27 May 2004  in the wee hours  Matt Winckler

The ellipsis (that’s three dots in quick succession, like so–”…”, for you unpretentious people) is surely one of the most overused pieces of communication on the Internet today. Anymore, you can’t swing a dead wumpus without hitting an ellipsis. I might even rate them as being more annoying than rampant exclamation marks (!!!!11!!!!) or caffeine-addicted question marks (hyper and in their own world–as in, “d00d, are you coming to the movie ???”). Particularly bad posts on USENET might go something like this:


“So after I finished doing my laundry, I wasn’t sure what to do……….I knew that I had to get some studying done……but I didn’t feel like doing it……Anyway, it’s not due until Monday………………..”



Come on, people! An ellipsis means that the reader should take a break for a longer pause, or that some information is missing (as in quotes: “…and he went to the supermarket also.”). Ellipses do not close a thought with a firm conclusion; they instead leave the thought open for further rumination. Well, I hate to break it to you, but I don’t need to ruminate any further on 95% of the material ellipses are attached to. For the simple matters, I simply want closure! Don’t leave me hanging onto the end of your sentences with dangling ellipses! It’s okay to have a spine and define the beginning and end of your thoughts! Unless, of course, you are an invertebrate who does not produce complete thoughts, in which case ellipses are your only hope and crutch in all communication.

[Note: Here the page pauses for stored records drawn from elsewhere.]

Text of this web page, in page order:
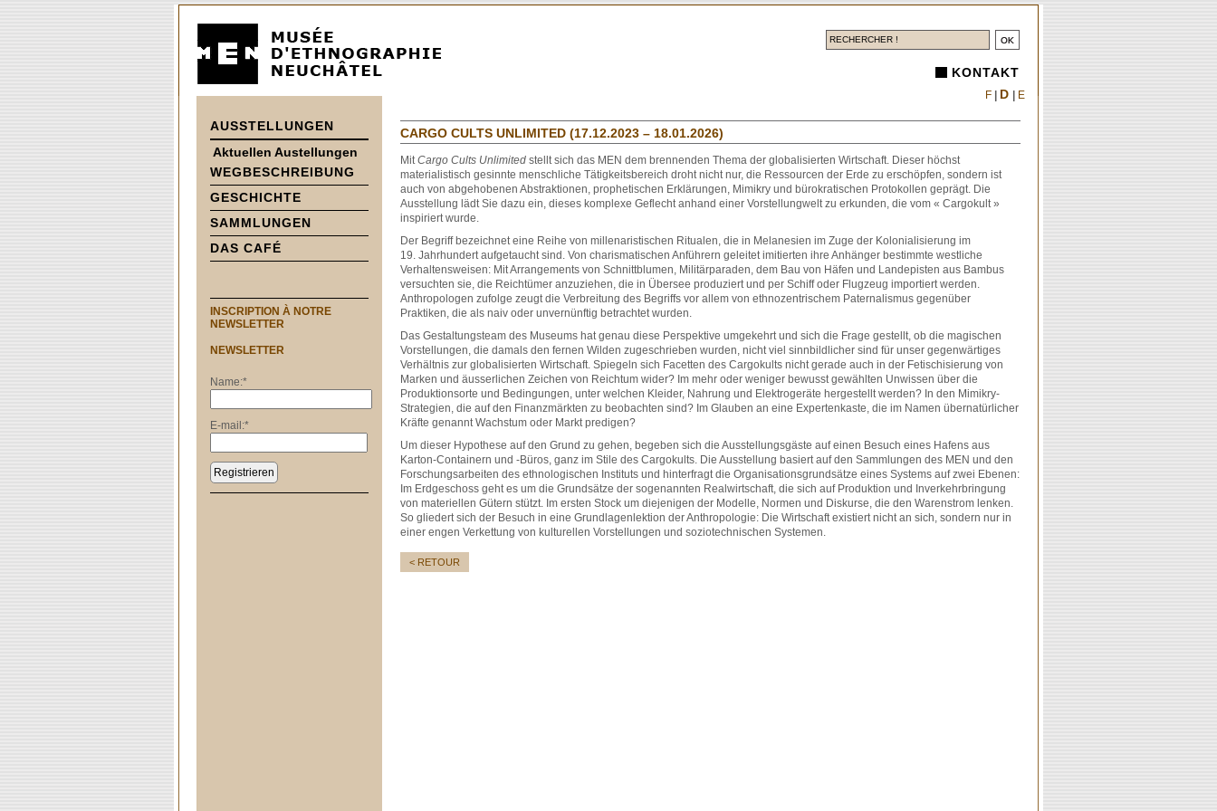
KONTAKT
AUSSTELLUNGEN
Aktuellen Austellungen
WEGBESCHREIBUNG
GESCHICHTE
SAMMLUNGEN
DAS CAFÉ
INSCRIPTION À NOTRE
NEWSLETTER
NEWSLETTER
Name:*
E-mail:*
Registrieren
CARGO CULTS UNLIMITED (17.12.2023 – 18.01.2026)
MitCargo Cults Unlimited stellt sich das MEN dem brennenden Thema der globalisierten Wirtschaft. Dieser höchst
materialistisch gesinnte menschliche Tätigkeitsbereich droht nicht nur, die Ressourcen der Erde zu erschöpfen, sondern ist
auch von abgehobenen Abstraktionen, prophetischen Erklärungen, Mimikry und bürokratischen Protokollen geprägt. Die
Ausstellung lädt Sie dazu ein, dieses komplexe Geflecht anhand einer Vorstellungwelt zu erkunden, die vom « Cargokult »
inspiriert wurde.
Der Begriff bezeichnet eine Reihe von millenaristischen Ritualen, die in Melanesien im Zuge der Kolonialisierung im
19. Jahrhundert aufgetaucht sind. Von charismatischen Anführern geleitet imitierten ihre Anhänger bestimmte westliche
Verhaltensweisen: Mit Arrangements von Schnittblumen, Militärparaden, dem Bau von Häfen und Landepisten aus Bambus
versuchten sie, die Reichtümer anzuziehen, die in Übersee produziert und per Schiff oder Flugzeug importiert werden.
Anthropologen zufolge zeugt die Verbreitung des Begriffs vor allem von ethnozentrischem Paternalismus gegenüber
Praktiken, die als naiv oder unvernünftig betrachtet wurden.
Das Gestaltungsteam des Museums hat genau diese Perspektive umgekehrt und sich die Frage gestellt, ob die magischen
Vorstellungen, die damals den fernen Wilden zugeschrieben wurden, nicht viel sinnbildlicher sind für unser gegenwärtiges
Verhältnis zur globalisierten Wirtschaft. Spiegeln sich Facetten des Cargokults nicht gerade auch in der Fetischisierung von
Marken und äusserlichen Zeichen von Reichtum wider? Im mehr oder weniger bewusst gewählten Unwissen über die
Produktionsorte und Bedingungen, unter welchen Kleider, Nahrung und Elektrogeräte hergestellt werden? In den Mimikry-
Strategien, die auf den Finanzmärkten zu beobachten sind? Im Glauben an eine Expertenkaste, die im Namen übernatürlicher
Kräfte genannt Wachstum oder Markt predigen?
Um dieser Hypothese auf den Grund zu gehen, begeben sich die Ausstellungsgäste auf einen Besuch eines Hafens aus
Karton-Containern und -Büros, ganz im Stile des Cargokults. Die Ausstellung basiert auf den Sammlungen des MEN und den
Forschungsarbeiten des ethnologischen Instituts und hinterfragt die Organisationsgrundsätze eines Systems auf zwei Ebenen:
Im Erdgeschoss geht es um die Grundsätze der sogenannten Realwirtschaft, die sich auf Produktion und Inverkehrbringung
von materiellen Gütern stützt. Im ersten Stock um diejenigen der Modelle, Normen und Diskurse, die den Warenstrom lenken.
So gliedert sich der Besuch in eine Grundlagenlektion der Anthropologie: Die Wirtschaft existiert nicht an sich, sondern nur in
einer engen Verkettung von kulturellen Vorstellungen und soziotechnischen Systemen.
< RETOUR
F D E
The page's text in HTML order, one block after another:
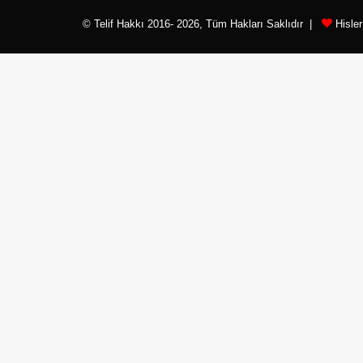
© Telif Hakkı 2016- 2026, Tüm Hakları Saklıdır |
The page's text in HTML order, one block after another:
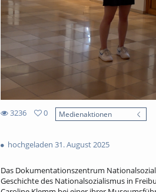
3236
views
0
Medienaktionen
hochgeladen 31. August 2025
Das Dokumentationszentrum
Geschichte des Nationalsozialismus in
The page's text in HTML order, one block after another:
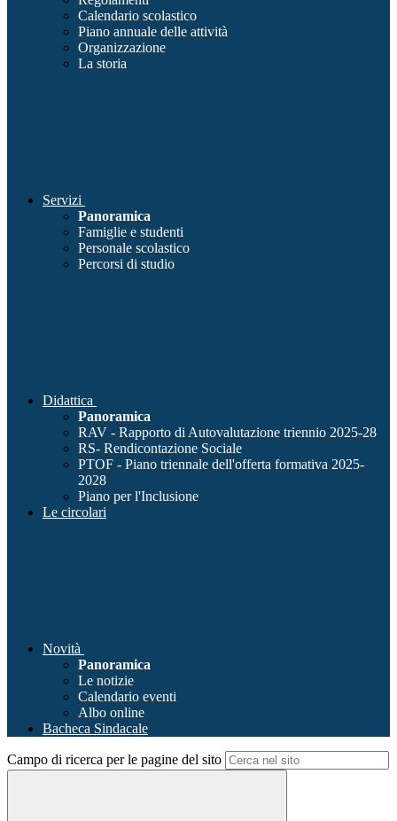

It’s gotten to the point where ellipses are almost as bad as the dashes in Emily Dickinson’s poetry. And that’s pretty bad. For an idea of just how bad it really is, I give you her poem #465, “I heard a Fly buzz–when I died”:


I heard a Fly buzz–when I died–
The Stillness in the Room
Was like the Stillness in the Air–
Between the Heavens of Storm–

The Eyes around–had wrung them dry–
And Breaths were gathering firm
For that last Onset–when the King
Be witnessed–in the Room–

I willed my Keepsakes–Signed away



gah! I can’t do it. I can’t finish the poem. It’s too flaming awful. All of her poems (that I know of) are like that (both dash-infested and awful). Dashed dashes flying everywhere. Her most annoying ones are the ones that actually end with a dash. I imagine that when recited, they are the sort of thing that leaves the audience hanging, unsure of whether applause is now due or whether they should expect another barrage of dashes. Romanticism was the downfall of literature.

And I believe that superfluous ellipses arise from one of two sources: either an utter and total ignorance of writing in the English language, or the Romantic movement.

When in doubt, blame it on the Romantics.